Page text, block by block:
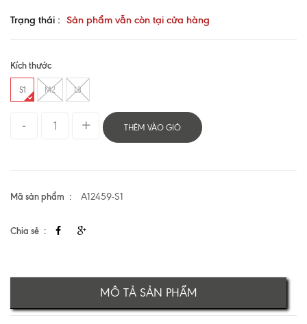
Trạng thái : Sản phẩm vẫn còn tại cửa hàng
Kích thước
S1 M2 L3
THÊM VÀO GIỎ
Mã sản phẩm A12459-S1
Chia sẻ
MÔ TẢ SẢN PHẨM
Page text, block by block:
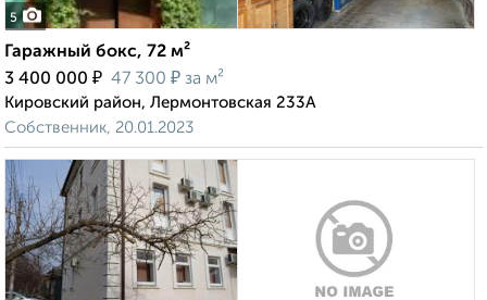
5
Гаражный бокс, 72 м²
3 400 000 ₽ 47 300 ₽ за м²
Кировский район, Лермонтовская 233А
Собственник, 20.01.2023
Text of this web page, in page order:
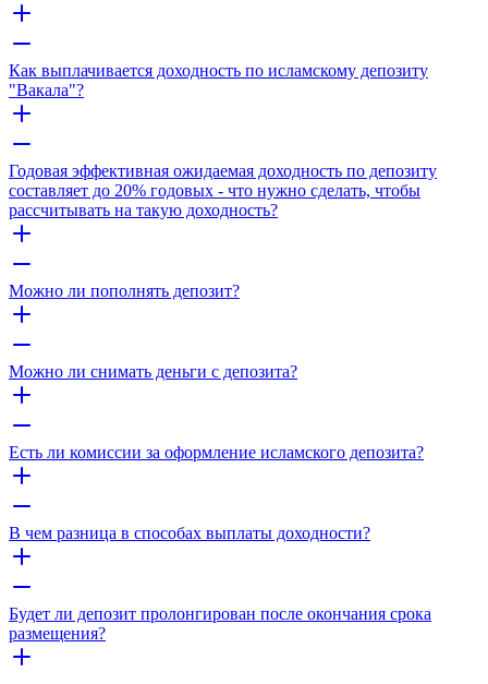
Как выплачивается доходность по исламскому депозиту
"Вакала"?
Годовая эффективная ожидаемая доходность по депозиту
составляет до 20% годовых - что нужно сделать, чтобы
рассчитывать на такую доходность?
Можно ли пополнять депозит?
Можно ли снимать деньги с депозита?
Есть ли комиссии за оформление исламского депозита?
В чем разница в способах выплаты доходности?
Будет ли депозит пролонгирован после окончания срока
размещения?
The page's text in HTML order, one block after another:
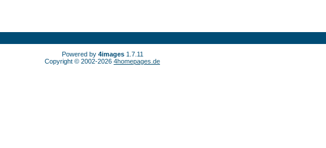
Powered by 4images1.7.11
Copyright © 2002-2026 4homepages.de
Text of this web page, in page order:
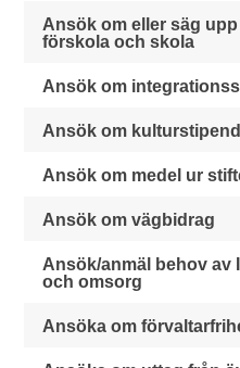
Ansök om eller säg
förskola och skola
Ansök om
Ansök om
Ansök om medel ur
Ansök om vägbidrag
Ansök/anmäl behov av
och omsorg
Ansöka om
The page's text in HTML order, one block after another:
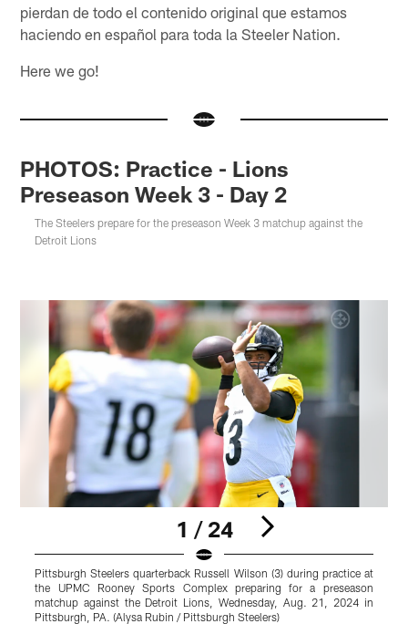
pierdan de todo el contenido original que estamos
haciendo en español para toda la Steeler Nation.
Here we go!
PHOTOS: Practice - Lions
Preseason Week 3 - Day 2
The Steelers prepare for the preseason Week 3 matchup against the
Detroit Lions
1 / 24
Pittsburgh Steelers quarterback Russell Wilson (3) during practice at
the UPMC Rooney Sports Complex preparing for a preseason
matchup against the Detroit Lions, Wednesday, Aug. 21, 2024 in
Pittsburgh, PA. (Alysa Rubin / Pittsburgh Steelers)
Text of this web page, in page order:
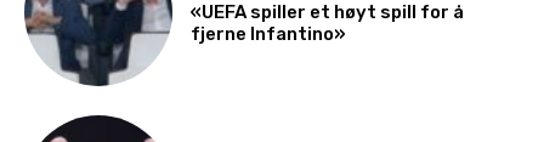
«UEFA spiller et høyt spill for å
fjerne Infantino»
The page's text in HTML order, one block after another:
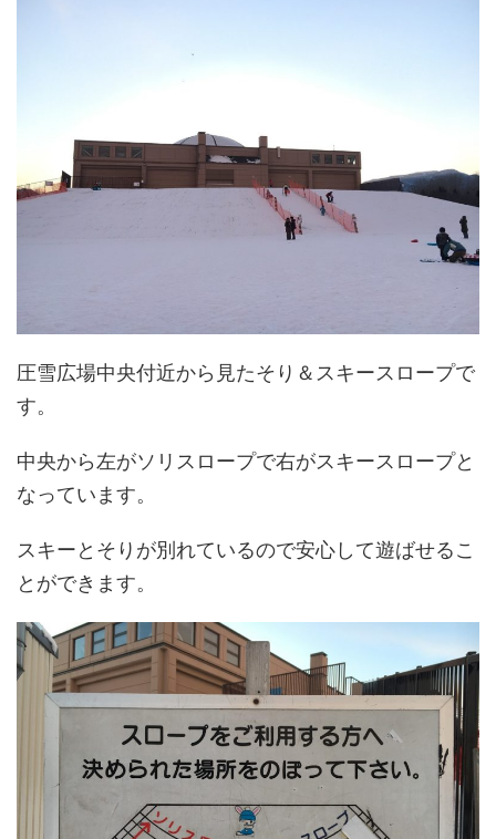
圧雪広場中央付近から見たそり＆スキースロープで
す。
中央から左がソリスロープで右がスキースロープと
なっています。
スキーとそりが別れているので安心して遊ばせるこ
とができます。
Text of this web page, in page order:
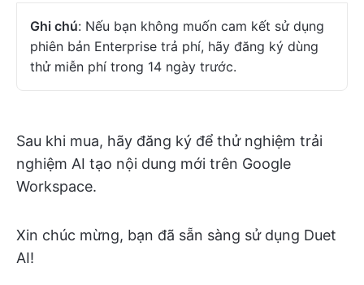
Ghi chú: Nếu bạn không muốn cam kết sử dụng
phiên bản Enterprise trả phí, hãy đăng ký dùng
thử miễn phí trong 14 ngày trước.
Sau khi mua, hãy đăng ký để thử nghiệm trải
nghiệm AI tạo nội dung mới trên Google
Workspace.
Xin chúc mừng, bạn đã sẵn sàng sử dụng Duet
AI!
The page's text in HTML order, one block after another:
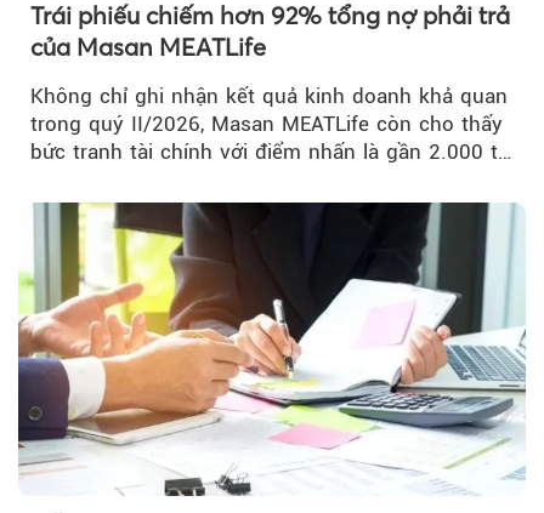
Trái phiếu chiếm hơn 92% tổng nợ phải trả
của Masan MEATLife
Không chỉ ghi nhận kết quả kinh doanh khả quan
trong quý II/2026, Masan MEATLife còn cho thấy
bức tranh tài chính với điểm nhấn là gần 2.000 tỷ
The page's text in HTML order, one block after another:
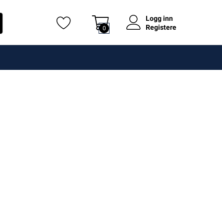
0
Logg inn
Registere
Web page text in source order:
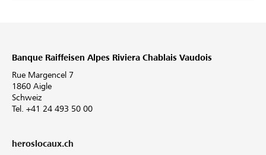
Banque Raiffeisen Alpes Riviera Chablais Vaudois
Rue Margencel 7
1860 Aigle
Schweiz
Tel. +41 24 493 50 00
heroslocaux.ch
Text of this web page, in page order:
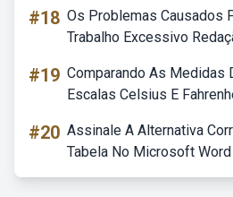
#18 Os Problemas Causados
Trabalho Excessivo
#19 Comparando As Medidas
Escalas Celsius E
#20 Assinale A Alternativa
Tabela No Microsoft Word
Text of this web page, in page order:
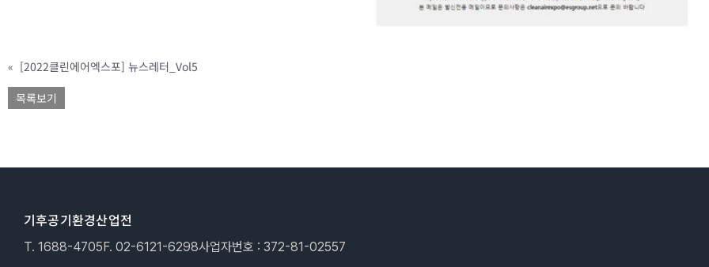
« [2022클린에어엑스포] 뉴스레터_Vol5
목록보기
기후공기환경산업전
T. 1688-4705F. 02-6121-6298사업자번호 : 372-81-02557
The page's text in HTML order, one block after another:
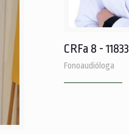
CRFa 8 - 11833
Fonoaudióloga
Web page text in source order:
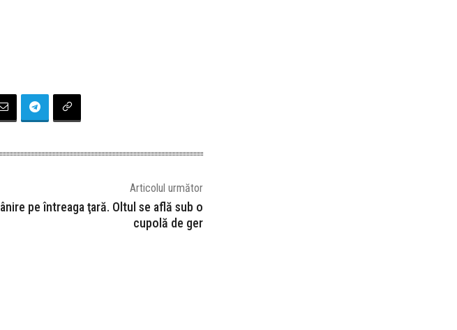
Articolul următor
pe întreaga ţară. Oltul se află sub o
cupolă de ger
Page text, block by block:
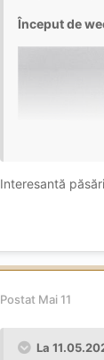
Început de
Interesantă
Postat Mai 11
La

§ **TASK DESCRIPTION**: Return all of the material precisely as written. No picture belongs in it.

§ **YOUR RESPONSE**:
Page text, block by block:
Trạng thái : Sản phẩm vẫn còn tại cửa hàng
Kích thước
S1 M2 L3
THÊM VÀO GIỎ
Mã sản phẩm A12459-S1
Chia sẻ
MÔ TẢ SẢN PHẨM
Page text, block by block:
5
Гаражный бокс, 72 м²
3 400 000 ₽ 47 300 ₽ за м²
Кировский район, Лермонтовская 233А
Собственник, 20.01.2023
Text of this web page, in page order:
Как выплачивается доходность по исламскому депозиту
"Вакала"?
Годовая эффективная ожидаемая доходность по депозиту
составляет до 20% годовых - что нужно сделать, чтобы
рассчитывать на такую доходность?
Можно ли пополнять депозит?
Можно ли снимать деньги с депозита?
Есть ли комиссии за оформление исламского депозита?
В чем разница в способах выплаты доходности?
Будет ли депозит пролонгирован после окончания срока
размещения?
The page's text in HTML order, one block after another:
Powered by 4images1.7.11
Copyright © 2002-2026 4homepages.de
Text of this web page, in page order:
Ansök om eller säg
förskola och skola
Ansök om
Ansök om
Ansök om medel ur
Ansök om vägbidrag
Ansök/anmäl behov av
och omsorg
Ansöka om
The page's text in HTML order, one block after another:
pierdan de todo el contenido original que estamos
haciendo en español para toda la Steeler Nation.
Here we go!
PHOTOS: Practice - Lions
Preseason Week 3 - Day 2
The Steelers prepare for the preseason Week 3 matchup against the
Detroit Lions
1 / 24
Pittsburgh Steelers quarterback Russell Wilson (3) during practice at
the UPMC Rooney Sports Complex preparing for a preseason
matchup against the Detroit Lions, Wednesday, Aug. 21, 2024 in
Pittsburgh, PA. (Alysa Rubin / Pittsburgh Steelers)
Text of this web page, in page order:
«UEFA spiller et høyt spill for å
fjerne Infantino»
The page's text in HTML order, one block after another:
圧雪広場中央付近から見たそり＆スキースロープで
す。
中央から左がソリスロープで右がスキースロープと
なっています。
スキーとそりが別れているので安心して遊ばせるこ
とができます。
Text of this web page, in page order:
Ghi chú: Nếu bạn không muốn cam kết sử dụng
phiên bản Enterprise trả phí, hãy đăng ký dùng
thử miễn phí trong 14 ngày trước.
Sau khi mua, hãy đăng ký để thử nghiệm trải
nghiệm AI tạo nội dung mới trên Google
Workspace.
Xin chúc mừng, bạn đã sẵn sàng sử dụng Duet
AI!
The page's text in HTML order, one block after another:
Trái phiếu chiếm hơn 92% tổng nợ phải trả
của Masan MEATLife
Không chỉ ghi nhận kết quả kinh doanh khả quan
trong quý II/2026, Masan MEATLife còn cho thấy
bức tranh tài chính với điểm nhấn là gần 2.000 tỷ
The page's text in HTML order, one block after another:
0
Logg inn
Registere
Web page text in source order:
Banque Raiffeisen Alpes Riviera Chablais Vaudois
Rue Margencel 7
1860 Aigle
Schweiz
Tel. +41 24 493 50 00
heroslocaux.ch
Text of this web page, in page order:
#18 Os Problemas Causados
Trabalho Excessivo
#19 Comparando As Medidas
Escalas Celsius E
#20 Assinale A Alternativa
Tabela No Microsoft Word
Text of this web page, in page order:
« [2022클린에어엑스포] 뉴스레터_Vol5
목록보기
기후공기환경산업전
T. 1688-4705F. 02-6121-6298사업자번호 : 372-81-02557
The page's text in HTML order, one block after another:
CRFa 8 - 11833
Fonoaudióloga
Web page text in source order:
Articolul următor
pe întreaga ţară. Oltul se află sub o
cupolă de ger
Page text, block by block:
Început de
Interesantă
Postat Mai 11
La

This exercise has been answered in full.